WORK TO BE COMPLETED
Your answer should hold the data exactly as given, minus any picture.

SOURCE MATERIAL
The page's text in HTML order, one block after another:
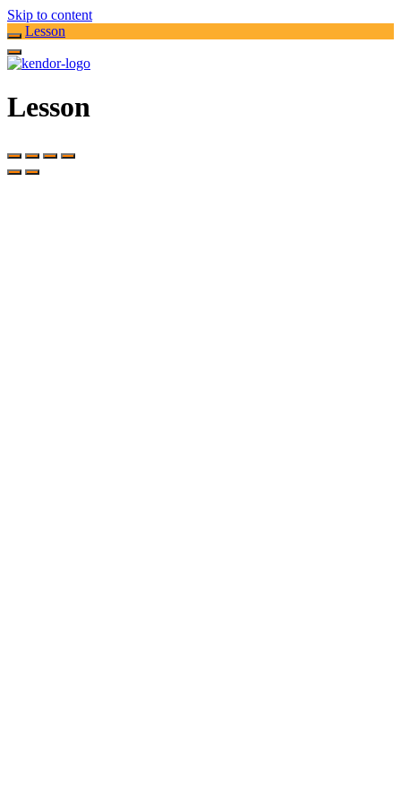
Skip to content
Lesson
Lesson
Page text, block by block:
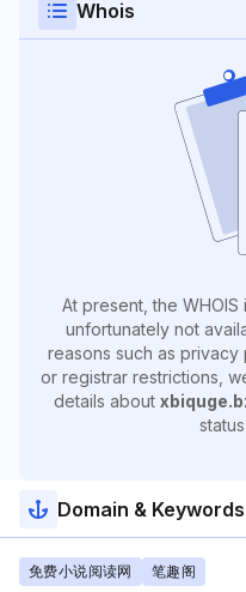
Whois
At present, the
unfortunately not
reasons such as privacy
or registrar restrictions,
details about
Domain & Keywords
免费小说阅读网 笔趣阁
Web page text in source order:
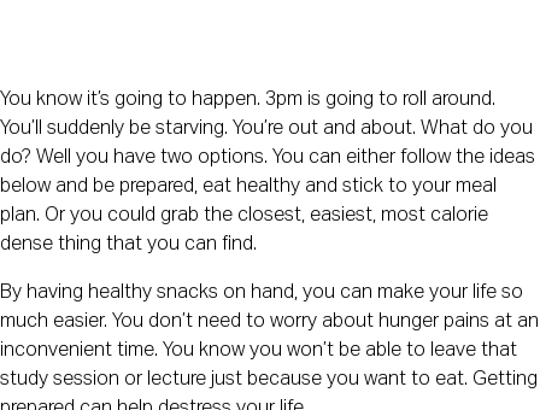
You know it’s going to happen. 3pm is going to roll around.
You’ll suddenly be starving. You’re out and about. What do you
do? Well you have two options. You can either follow the ideas
below and be prepared, eat healthy and stick to your meal
plan. Or you could grab the closest, easiest, most calorie
dense thing that you can find.
By having healthy snacks on hand, you can make your life so
much easier. You don’t need to worry about hunger pains at an
inconvenient time. You know you won’t be able to leave that
study session or lecture just because you want to eat. Getting
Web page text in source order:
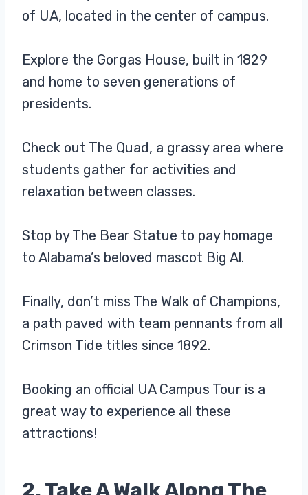
of UA, located in the center of campus.
Explore the Gorgas House, built in 1829
and home to seven generations of
presidents.
Check out The Quad, a grassy area where
students gather for activities and
relaxation between classes.
Stop by The Bear Statue to pay homage
to Alabama’s beloved mascot Big Al.
Finally, don’t miss The Walk of Champions,
a path paved with team pennants from all
Crimson Tide titles since 1892.
Booking an official UA Campus Tour is a
great way to experience all these
attractions!
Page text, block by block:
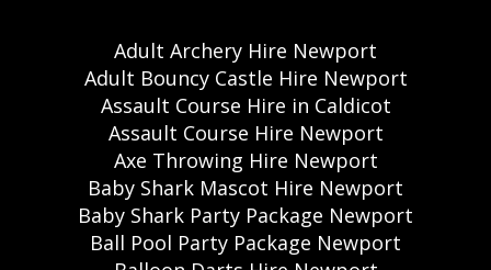
Adult Archery Hire Newport
Adult Bouncy Castle Hire Newport
Assault Course Hire in Caldicot
Assault Course Hire Newport
Axe Throwing Hire Newport
Baby Shark Mascot Hire Newport
Baby Shark Party Package Newport
Ball Pool Party Package Newport
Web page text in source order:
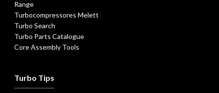
Range
Turbocompressores Melett
Turbo Search
Turbo Parts Catalogue
Core Assembly Tools
Turbo Tips
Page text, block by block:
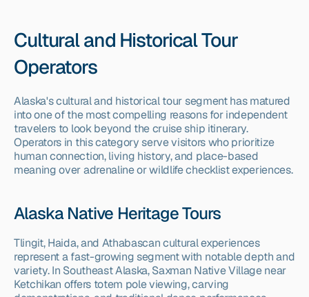
Cultural and Historical Tour
Operators
Alaska's cultural and historical tour segment has matured
into one of the most compelling reasons for independent
travelers to look beyond the cruise ship itinerary.
Operators in this category serve visitors who prioritize
human connection, living history, and place-based
meaning over adrenaline or wildlife checklist experiences.
Alaska Native Heritage Tours
Tlingit, Haida, and Athabascan cultural experiences
represent a fast-growing segment with notable depth and
variety. In Southeast Alaska, Saxman Native Village near
Ketchikan offers totem pole viewing, carving

RESPONSE
The page's text in HTML order, one block after another:
Skip to content
Lesson
Lesson
Page text, block by block:
Whois
At present, the
unfortunately not
reasons such as privacy
or registrar restrictions,
details about
Domain & Keywords
免费小说阅读网 笔趣阁
Web page text in source order:
You know it’s going to happen. 3pm is going to roll around.
You’ll suddenly be starving. You’re out and about. What do you
do? Well you have two options. You can either follow the ideas
below and be prepared, eat healthy and stick to your meal
plan. Or you could grab the closest, easiest, most calorie
dense thing that you can find.
By having healthy snacks on hand, you can make your life so
much easier. You don’t need to worry about hunger pains at an
inconvenient time. You know you won’t be able to leave that
study session or lecture just because you want to eat. Getting
Web page text in source order:
of UA, located in the center of campus.
Explore the Gorgas House, built in 1829
and home to seven generations of
presidents.
Check out The Quad, a grassy area where
students gather for activities and
relaxation between classes.
Stop by The Bear Statue to pay homage
to Alabama’s beloved mascot Big Al.
Finally, don’t miss The Walk of Champions,
a path paved with team pennants from all
Crimson Tide titles since 1892.
Booking an official UA Campus Tour is a
great way to experience all these
attractions!
Page text, block by block:
Adult Archery Hire Newport
Adult Bouncy Castle Hire Newport
Assault Course Hire in Caldicot
Assault Course Hire Newport
Axe Throwing Hire Newport
Baby Shark Mascot Hire Newport
Baby Shark Party Package Newport
Ball Pool Party Package Newport
Web page text in source order:
Range
Turbocompressores Melett
Turbo Search
Turbo Parts Catalogue
Core Assembly Tools
Turbo Tips
Page text, block by block:
Cultural and Historical Tour
Operators
Alaska's cultural and historical tour segment has matured
into one of the most compelling reasons for independent
travelers to look beyond the cruise ship itinerary.
Operators in this category serve visitors who prioritize
human connection, living history, and place-based
meaning over adrenaline or wildlife checklist experiences.
Alaska Native Heritage Tours
Tlingit, Haida, and Athabascan cultural experiences
represent a fast-growing segment with notable depth and
variety. In Southeast Alaska, Saxman Native Village near
Ketchikan offers totem pole viewing, carving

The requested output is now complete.